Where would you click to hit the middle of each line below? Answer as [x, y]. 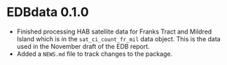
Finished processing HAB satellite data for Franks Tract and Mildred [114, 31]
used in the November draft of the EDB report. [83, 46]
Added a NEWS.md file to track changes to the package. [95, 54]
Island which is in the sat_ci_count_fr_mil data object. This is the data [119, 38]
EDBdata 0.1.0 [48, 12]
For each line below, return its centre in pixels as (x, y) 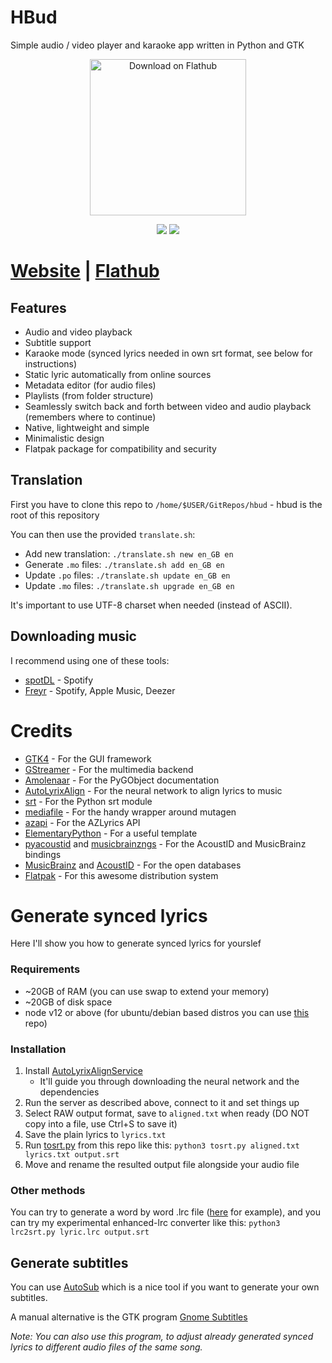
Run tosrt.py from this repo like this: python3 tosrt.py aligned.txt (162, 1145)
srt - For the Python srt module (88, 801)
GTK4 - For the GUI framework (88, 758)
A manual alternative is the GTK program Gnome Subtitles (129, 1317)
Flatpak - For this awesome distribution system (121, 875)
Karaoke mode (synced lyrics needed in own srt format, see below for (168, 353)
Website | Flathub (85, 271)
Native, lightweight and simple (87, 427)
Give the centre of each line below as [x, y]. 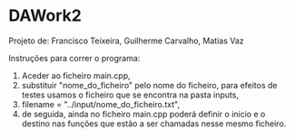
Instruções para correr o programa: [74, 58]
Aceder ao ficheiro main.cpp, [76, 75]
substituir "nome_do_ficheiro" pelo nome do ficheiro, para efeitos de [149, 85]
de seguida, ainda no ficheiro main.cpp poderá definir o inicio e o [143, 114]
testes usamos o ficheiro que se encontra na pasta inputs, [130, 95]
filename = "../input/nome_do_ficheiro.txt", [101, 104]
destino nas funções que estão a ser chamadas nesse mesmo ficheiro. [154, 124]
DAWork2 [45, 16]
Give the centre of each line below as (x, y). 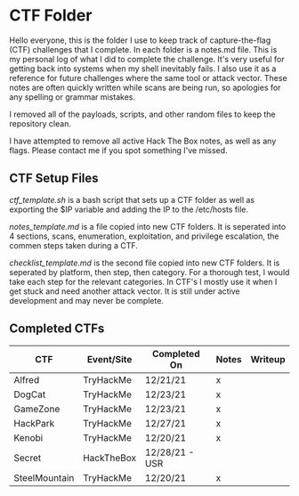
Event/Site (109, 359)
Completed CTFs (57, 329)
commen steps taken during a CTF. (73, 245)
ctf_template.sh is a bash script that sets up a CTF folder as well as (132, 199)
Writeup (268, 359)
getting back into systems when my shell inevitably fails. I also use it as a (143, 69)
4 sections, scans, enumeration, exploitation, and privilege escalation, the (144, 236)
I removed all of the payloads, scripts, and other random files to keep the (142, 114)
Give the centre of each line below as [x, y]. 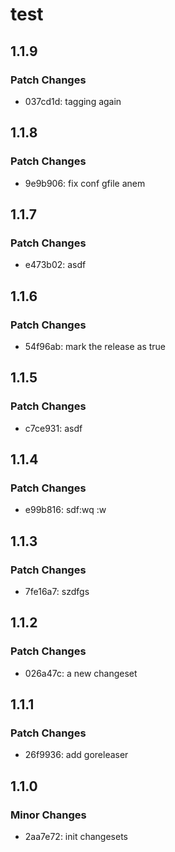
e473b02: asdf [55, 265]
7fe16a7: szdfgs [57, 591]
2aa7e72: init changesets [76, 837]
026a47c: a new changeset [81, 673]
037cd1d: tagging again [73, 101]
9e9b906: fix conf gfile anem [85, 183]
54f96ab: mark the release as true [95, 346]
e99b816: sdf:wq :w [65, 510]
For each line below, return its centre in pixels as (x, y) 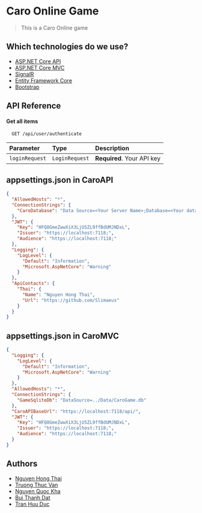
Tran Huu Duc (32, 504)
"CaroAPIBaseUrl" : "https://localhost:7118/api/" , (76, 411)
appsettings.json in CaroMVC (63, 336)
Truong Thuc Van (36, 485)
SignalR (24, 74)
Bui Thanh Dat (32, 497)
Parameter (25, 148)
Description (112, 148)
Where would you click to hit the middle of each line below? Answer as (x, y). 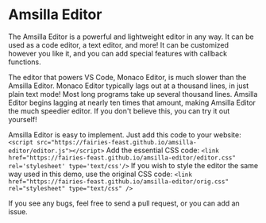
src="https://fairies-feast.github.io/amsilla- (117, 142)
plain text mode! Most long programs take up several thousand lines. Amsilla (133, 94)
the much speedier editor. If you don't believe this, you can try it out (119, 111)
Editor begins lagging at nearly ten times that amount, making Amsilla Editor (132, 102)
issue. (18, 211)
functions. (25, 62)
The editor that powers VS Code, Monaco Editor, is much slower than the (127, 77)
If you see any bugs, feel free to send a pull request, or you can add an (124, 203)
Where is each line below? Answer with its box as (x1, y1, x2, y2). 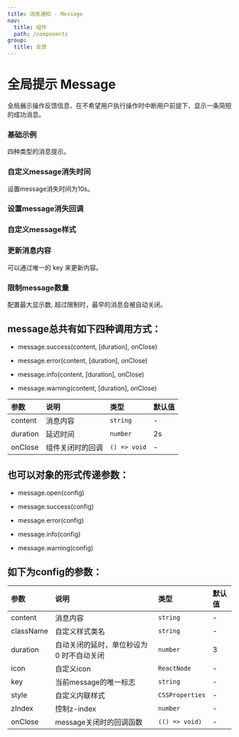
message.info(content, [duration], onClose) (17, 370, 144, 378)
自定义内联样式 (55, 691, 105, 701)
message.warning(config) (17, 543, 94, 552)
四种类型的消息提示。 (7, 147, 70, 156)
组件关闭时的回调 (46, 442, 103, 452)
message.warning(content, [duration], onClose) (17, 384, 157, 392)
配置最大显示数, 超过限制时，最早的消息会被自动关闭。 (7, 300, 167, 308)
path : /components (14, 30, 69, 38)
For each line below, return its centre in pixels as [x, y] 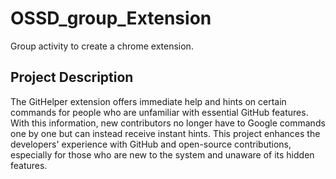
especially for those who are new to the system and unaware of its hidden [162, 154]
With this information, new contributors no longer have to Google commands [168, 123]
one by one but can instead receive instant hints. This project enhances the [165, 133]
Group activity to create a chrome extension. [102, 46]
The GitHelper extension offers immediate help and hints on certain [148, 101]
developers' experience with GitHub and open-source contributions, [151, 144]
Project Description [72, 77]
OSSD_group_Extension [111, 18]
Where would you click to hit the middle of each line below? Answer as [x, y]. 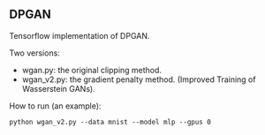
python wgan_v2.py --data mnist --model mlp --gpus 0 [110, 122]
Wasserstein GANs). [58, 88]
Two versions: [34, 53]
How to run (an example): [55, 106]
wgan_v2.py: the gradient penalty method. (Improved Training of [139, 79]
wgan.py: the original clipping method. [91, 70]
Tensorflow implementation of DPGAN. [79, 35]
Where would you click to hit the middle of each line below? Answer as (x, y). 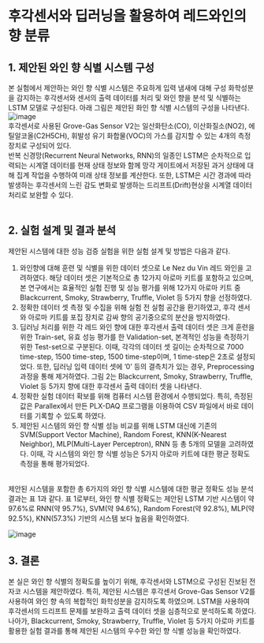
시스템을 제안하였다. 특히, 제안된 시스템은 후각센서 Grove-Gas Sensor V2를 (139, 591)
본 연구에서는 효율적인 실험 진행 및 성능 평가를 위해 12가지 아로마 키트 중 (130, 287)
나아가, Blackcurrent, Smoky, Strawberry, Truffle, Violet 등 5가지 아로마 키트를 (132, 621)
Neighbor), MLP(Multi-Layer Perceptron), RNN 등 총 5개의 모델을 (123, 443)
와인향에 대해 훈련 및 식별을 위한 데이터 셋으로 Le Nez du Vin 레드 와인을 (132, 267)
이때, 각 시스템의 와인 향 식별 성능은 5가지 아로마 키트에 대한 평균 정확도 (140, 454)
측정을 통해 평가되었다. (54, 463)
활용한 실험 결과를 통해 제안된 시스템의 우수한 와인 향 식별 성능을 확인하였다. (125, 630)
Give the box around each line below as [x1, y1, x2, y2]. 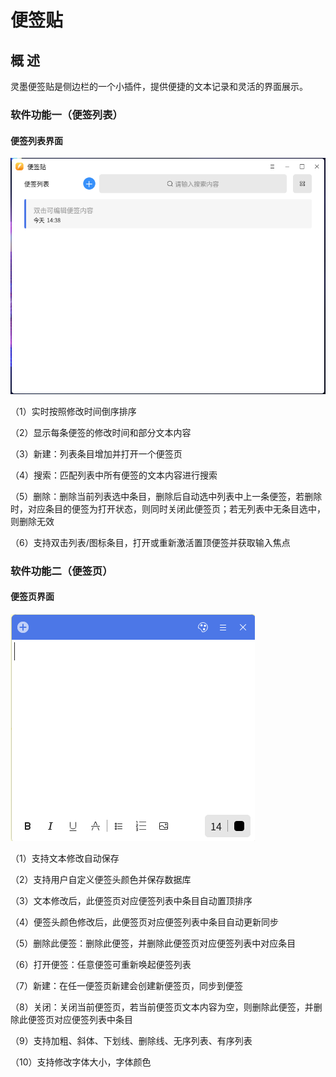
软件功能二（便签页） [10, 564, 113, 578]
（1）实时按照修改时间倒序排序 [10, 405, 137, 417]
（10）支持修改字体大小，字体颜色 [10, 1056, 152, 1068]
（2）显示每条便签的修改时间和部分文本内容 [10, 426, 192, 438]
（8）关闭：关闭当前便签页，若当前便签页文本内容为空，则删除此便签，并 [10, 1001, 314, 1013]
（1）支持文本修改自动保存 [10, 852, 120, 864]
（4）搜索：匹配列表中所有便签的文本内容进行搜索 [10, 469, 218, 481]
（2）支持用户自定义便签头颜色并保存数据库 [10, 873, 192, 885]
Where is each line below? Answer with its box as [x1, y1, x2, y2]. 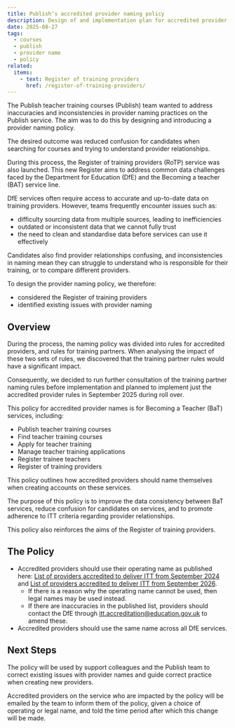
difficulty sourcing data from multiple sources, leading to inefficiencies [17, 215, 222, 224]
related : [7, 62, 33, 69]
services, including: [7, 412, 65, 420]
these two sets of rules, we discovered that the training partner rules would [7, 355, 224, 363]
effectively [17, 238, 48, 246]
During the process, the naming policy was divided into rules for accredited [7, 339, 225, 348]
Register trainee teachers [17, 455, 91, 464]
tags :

- [EXERCISE OBJECTIVE]:
Nothing but the records themselves, exact and complete, should be returned; leave the pictures out.

- [OUTPUT FOR THIS EXERCISE]:
Where would you click to hit the middle of each line below? Answer as [x, y]. 
Finished processing HAB satellite data for Franks Tract and Mildred [114, 31]
used in the November draft of the EDB report. [83, 46]
Added a NEWS.md file to track changes to the package. [95, 54]
Island which is in the sat_ci_count_fr_mil data object. This is the data [119, 38]
EDBdata 0.1.0 [48, 12]
For each line below, return its centre in pixels as (x, y) 
Run tosrt.py from this repo like this: python3 tosrt.py aligned.txt (162, 1145)
srt - For the Python srt module (88, 801)
GTK4 - For the GUI framework (88, 758)
A manual alternative is the GTK program Gnome Subtitles (129, 1317)
Flatpak - For this awesome distribution system (121, 875)
Karaoke mode (synced lyrics needed in own srt format, see below for (168, 353)
Website | Flathub (85, 271)
Native, lightweight and simple (87, 427)
Give the centre of each line below as [x, y]. 
Instruções para correr o programa: [74, 58]
Aceder ao ficheiro main.cpp, [76, 75]
substituir "nome_do_ficheiro" pelo nome do ficheiro, para efeitos de [149, 85]
de seguida, ainda no ficheiro main.cpp poderá definir o inicio e o [143, 114]
testes usamos o ficheiro que se encontra na pasta inputs, [130, 95]
filename = "../input/nome_do_ficheiro.txt", [101, 104]
destino nas funções que estão a ser chamadas nesse mesmo ficheiro. [154, 124]
DAWork2 [45, 16]
Give the centre of each line below as (x, y). 
Event/Site (109, 359)
Completed CTFs (57, 329)
commen steps taken during a CTF. (73, 245)
ctf_template.sh is a bash script that sets up a CTF folder as well as (132, 199)
Writeup (268, 359)
getting back into systems when my shell inevitably fails. I also use it as a (143, 69)
4 sections, scans, enumeration, exploitation, and privilege escalation, the (144, 236)
I removed all of the payloads, scripts, and other random files to keep the (142, 114)
Give the centre of each line below as [x, y]. 
e473b02: asdf [55, 265]
7fe16a7: szdfgs [57, 591]
2aa7e72: init changesets [76, 837]
026a47c: a new changeset [81, 673]
037cd1d: tagging again [73, 101]
9e9b906: fix conf gfile anem [85, 183]
54f96ab: mark the release as true [95, 346]
e99b816: sdf:wq :w [65, 510]
For each line below, return its centre in pixels as (x, y) 
Tran Huu Duc (32, 504)
"CaroAPIBaseUrl" : "https://localhost:7118/api/" , (76, 411)
appsettings.json in CaroMVC (63, 336)
Truong Thuc Van (36, 485)
SignalR (24, 74)
Bui Thanh Dat (32, 497)
Parameter (25, 148)
Description (112, 148)
Where would you click to hit the middle of each line below? Answer as (x, y). 
src="https://fairies-feast.github.io/amsilla- (117, 142)
plain text mode! Most long programs take up several thousand lines. Amsilla (133, 94)
the much speedier editor. If you don't believe this, you can try it out (119, 111)
Editor begins lagging at nearly ten times that amount, making Amsilla Editor (132, 102)
issue. (18, 211)
functions. (25, 62)
The editor that powers VS Code, Monaco Editor, is much slower than the (127, 77)
If you see any bugs, feel free to send a pull request, or you can add an (124, 203)
Where is each line below? Answer with its box as (x1, y1, x2, y2). 
message.info(content, [duration], onClose) (17, 370, 144, 378)
自定义内联样式 (55, 691, 105, 701)
message.warning(config) (17, 543, 94, 552)
四种类型的消息提示。 (7, 147, 70, 156)
组件关闭时的回调 (46, 442, 103, 452)
message.warning(content, [duration], onClose) (17, 384, 157, 392)
配置最大显示数, 超过限制时，最早的消息会被自动关闭。 (7, 300, 167, 308)
path : /components (14, 30, 69, 38)
For each line below, return its centre in pixels as [x, y] 
especially for those who are new to the system and unaware of its hidden [162, 154]
With this information, new contributors no longer have to Google commands [168, 123]
one by one but can instead receive instant hints. This project enhances the [165, 133]
Group activity to create a chrome extension. [102, 46]
The GitHelper extension offers immediate help and hints on certain [148, 101]
developers' experience with GitHub and open-source contributions, [151, 144]
Project Description [72, 77]
OSSD_group_Extension [111, 18]
Where would you click to hit the middle of each line below? Answer as [x, y]. 
python wgan_v2.py --data mnist --model mlp --gpus 0 [110, 122]
Wasserstein GANs). [58, 88]
Two versions: [34, 53]
How to run (an example): [55, 106]
wgan_v2.py: the gradient penalty method. (Improved Training of [139, 79]
wgan.py: the original clipping method. [91, 70]
Tensorflow implementation of DPGAN. [79, 35]
Where would you click to hit the middle of each line below? Answer as (x, y). 
시스템을 제안하였다. 특히, 제안된 시스템은 후각센서 Grove-Gas Sensor V2를 (139, 591)
본 연구에서는 효율적인 실험 진행 및 성능 평가를 위해 12가지 아로마 키트 중 (130, 287)
나아가, Blackcurrent, Smoky, Strawberry, Truffle, Violet 등 5가지 아로마 키트를 (132, 621)
Neighbor), MLP(Multi-Layer Perceptron), RNN 등 총 5개의 모델을 (123, 443)
와인향에 대해 훈련 및 식별을 위한 데이터 셋으로 Le Nez du Vin 레드 와인을 (132, 267)
이때, 각 시스템의 와인 향 식별 성능은 5가지 아로마 키트에 대한 평균 정확도 (140, 454)
측정을 통해 평가되었다. (54, 463)
활용한 실험 결과를 통해 제안된 시스템의 우수한 와인 향 식별 성능을 확인하였다. (125, 630)
Give the box around each line below as [x1, y1, x2, y2]. 
软件功能二（便签页） [10, 564, 113, 578]
（1）实时按照修改时间倒序排序 [10, 405, 137, 417]
（10）支持修改字体大小，字体颜色 [10, 1056, 152, 1068]
（2）显示每条便签的修改时间和部分文本内容 [10, 426, 192, 438]
（8）关闭：关闭当前便签页，若当前便签页文本内容为空，则删除此便签，并 [10, 1001, 314, 1013]
（1）支持文本修改自动保存 [10, 852, 120, 864]
（4）搜索：匹配列表中所有便签的文本内容进行搜索 [10, 469, 218, 481]
（2）支持用户自定义便签头颜色并保存数据库 [10, 873, 192, 885]
Where is each line below? Answer with its box as [x1, y1, x2, y2]. 
difficulty sourcing data from multiple sources, leading to inefficiencies [17, 215, 222, 224]
related : [7, 62, 33, 69]
services, including: [7, 412, 65, 420]
these two sets of rules, we discovered that the training partner rules would [7, 355, 224, 363]
effectively [17, 238, 48, 246]
During the process, the naming policy was divided into rules for accredited [7, 339, 225, 348]
Register trainee teachers [17, 455, 91, 464]
tags :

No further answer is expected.